The exact role of the PVS for this aspect then needs to be investigated systematically. Since extramedullary hematopoiesis has already been linked to inflammation and infection, and since the PVS is also shown to have an immune function, the extramedullary hematopoiesis of the PVS appears to be an adaptive mechanism to inflammation and infection.
Male Sprague-Dawley rats (Orient Bio, Gyeonggi-do, Korea; n = 5, age: 5–7 weeks) were used in this study. The animals were housed in a temperature-controlled room (20–26°C) under a 12 h light/dark cycle with food and water available ad libitum.
Rats were anesthetized by an intramuscular injection of an anesthetic cocktail (alfaxalone, 41.7 mg/kg, intraperitoneally; xylazine. 16 mg/kg, intraperitoneally). For each measurement, the anesthetized rats were placed under a stereomicroscope (OSM-1, Dongwon, Seoul, Korea) and the abdomen was opened. The surgical procedure was carefully conducted so as not to cut blood vessels and to stop minimal bleedings immediately to avoid the blood entering the abdominal cavity. With two tweezers, the surface of the intestine was then searched for semi-transparent threadlike structures (i.e. PVs) and semi-transparent spots (i.e. PNs).
The search was conducted about 10 min after opening the abdominal cavity to let the fluid covering the organs evaporate to make detection easier. If PVs or PNs were found, they were removed gently with tweezers and were placed in a Petri dish with phosphate-buffered saline (PBS). Afterward, the samples were analyzed under a phase-contrast microscope (Olympus inverted microscope, IX70) while the PVS samples were analyzed in a wet state, i.e. immersed in a few drops of PBS to prevent the tissue from dehydration. Image processing and analysis was conducted with GIMP 2.10.0 and ImageJ 1.52a.

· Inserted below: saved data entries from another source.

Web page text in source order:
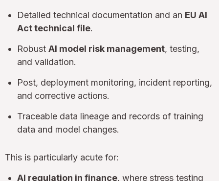
Detailed technical documentation and an EU AI
Act technical file.
Robust AI model risk management, testing,
and validation.
Post, deployment monitoring, incident reporting,
and corrective actions.
Traceable data lineage and records of training
data and model changes.
This is particularly acute for:
AI regulation in finance, where stress testing
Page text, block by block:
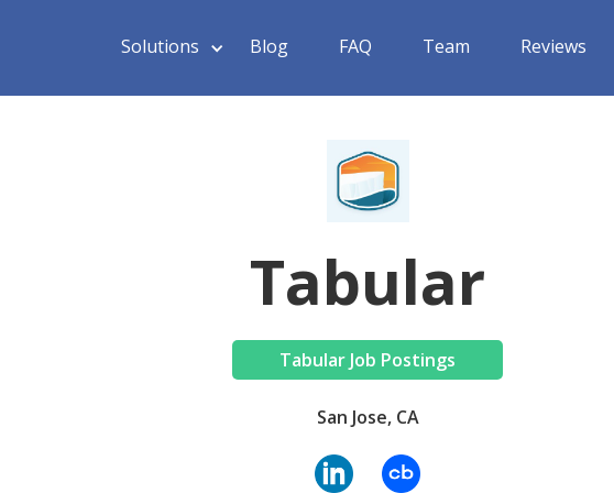
Solutions Blog FAQ Team Reviews
Tabular
Tabular Job Postings
San Jose, CA
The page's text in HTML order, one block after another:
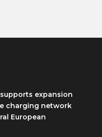
supports expansion
charging network
European
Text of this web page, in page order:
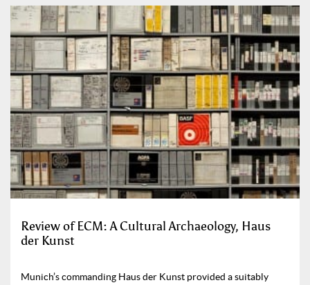
Review of ECM: A Cultural Archaeology, Haus
der Kunst
Munich’s commanding Haus der Kunst provided a suitably
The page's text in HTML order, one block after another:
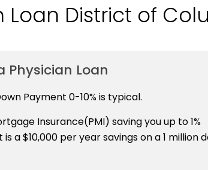
Loan District of
Physician Loan
Payment 0-10% is typical.
Insurance(PMI) saving you up to 1%
is a $10,000 per year savings on a 1 million
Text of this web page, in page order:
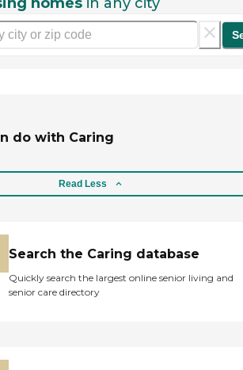
do with Caring
Read Less
Search the Caring database
Quickly search the largest online senior living and
senior care directory
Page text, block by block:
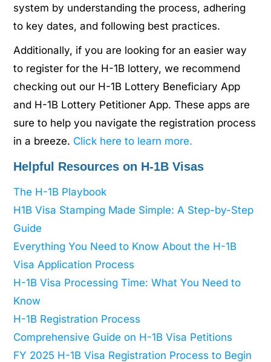
system by understanding the process, adhering
to key dates, and following best practices.
Additionally, if you are looking for an easier way
to register for the H-1B lottery, we recommend
checking out our H-1B Lottery Beneficiary App
and H-1B Lottery Petitioner App. These apps are
sure to help you navigate the registration process
in a breeze. Click here to learn more.
Helpful Resources on H-1B Visas
The H-1B Playbook
H1B Visa Stamping Made Simple: A Step-by-Step
Guide
Everything You Need to Know About the H-1B
Visa Application Process
H-1B Visa Processing Time: What You Need to
Know
H-1B Registration Process
Comprehensive Guide on H-1B Visa Petitions
FY 2025 H-1B Visa Registration Process to Begin
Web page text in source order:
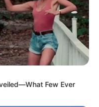
Few Ever
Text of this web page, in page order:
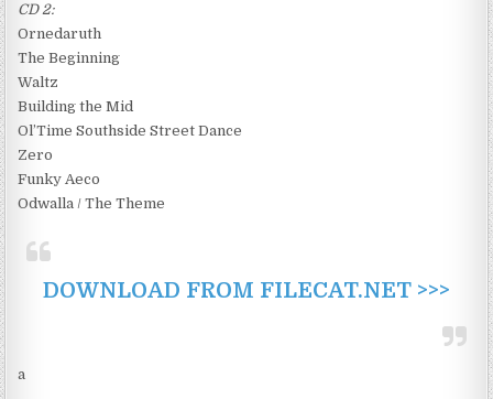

The research project was enabled by the 2018 SNF Scientific Exchange grant (no. 180409) to F.S. and National Research Foundation of Korea grant (2018R1D1A1B07043448) to P.D.R.

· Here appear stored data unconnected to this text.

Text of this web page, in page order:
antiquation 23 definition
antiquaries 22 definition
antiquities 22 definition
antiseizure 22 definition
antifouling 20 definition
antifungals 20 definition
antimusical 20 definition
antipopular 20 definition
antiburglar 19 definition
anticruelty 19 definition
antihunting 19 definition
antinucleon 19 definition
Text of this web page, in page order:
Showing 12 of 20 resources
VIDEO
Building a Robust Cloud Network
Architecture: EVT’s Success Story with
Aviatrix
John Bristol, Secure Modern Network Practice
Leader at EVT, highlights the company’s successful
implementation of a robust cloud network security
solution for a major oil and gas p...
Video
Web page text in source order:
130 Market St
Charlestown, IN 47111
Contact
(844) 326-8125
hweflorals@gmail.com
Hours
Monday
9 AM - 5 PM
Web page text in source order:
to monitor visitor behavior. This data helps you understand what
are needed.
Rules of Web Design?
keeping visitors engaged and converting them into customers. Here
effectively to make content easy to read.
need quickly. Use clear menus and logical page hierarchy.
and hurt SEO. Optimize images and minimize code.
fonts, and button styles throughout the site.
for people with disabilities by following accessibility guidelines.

The author would like to thank Rachel Scholkmann for proofreading the manuscript.
Conflict Of Interest
The authors declare no conflicts of interest.
The experimental protocols involving animals were approved by the Local Ethics Committee.
The animal experiments performed were in accordance with the guidelines of the Laboratory Animal Care Advisory Committee of Seoul National University and were approved by the Institute of Laboratory Animal Resource of Seoul National University (SNU-140926-2).
No fraudulence is committed in performing these experiments or during processing of the data. We understand that in the case of fraudulence, the study can be retracted by ScienceMatters.